What you should do = Return only the final portion of the entries: the line with "習得を行うかを決めるのが遅れた．各大学のHTML5リーダの話し合い (28, 122, 424, 141)" and every line after it, each one exact.

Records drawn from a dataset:

§ §

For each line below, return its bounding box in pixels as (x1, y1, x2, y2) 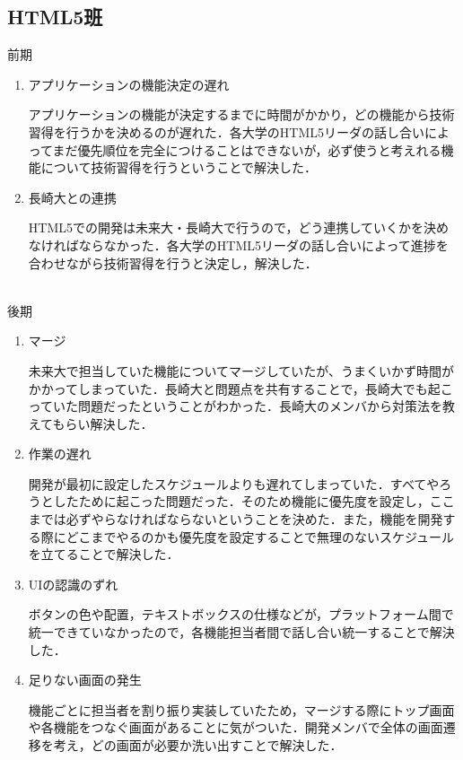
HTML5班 (7, 3, 103, 31)
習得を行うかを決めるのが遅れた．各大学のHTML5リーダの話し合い (28, 122, 424, 141)
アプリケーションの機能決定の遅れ (28, 74, 230, 93)
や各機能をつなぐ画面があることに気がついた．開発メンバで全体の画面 (28, 718, 443, 737)
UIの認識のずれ (28, 574, 118, 593)
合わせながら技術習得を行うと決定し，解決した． (28, 253, 318, 272)
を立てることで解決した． (28, 545, 179, 563)
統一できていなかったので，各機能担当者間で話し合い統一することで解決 (28, 623, 455, 642)

§ §

Answer section =
習得を行うかを決めるのが遅れた．各大学のHTML5リーダの話し合い (28, 122, 424, 141)
アプリケーションの機能決定の遅れ (28, 74, 230, 93)
や各機能をつなぐ画面があることに気がついた．開発メンバで全体の画面 (28, 718, 443, 737)
UIの認識のずれ (28, 574, 118, 593)
合わせながら技術習得を行うと決定し，解決した． (28, 253, 318, 272)
を立てることで解決した． (28, 545, 179, 563)
統一できていなかったので，各機能担当者間で話し合い統一することで解決 (28, 623, 455, 642)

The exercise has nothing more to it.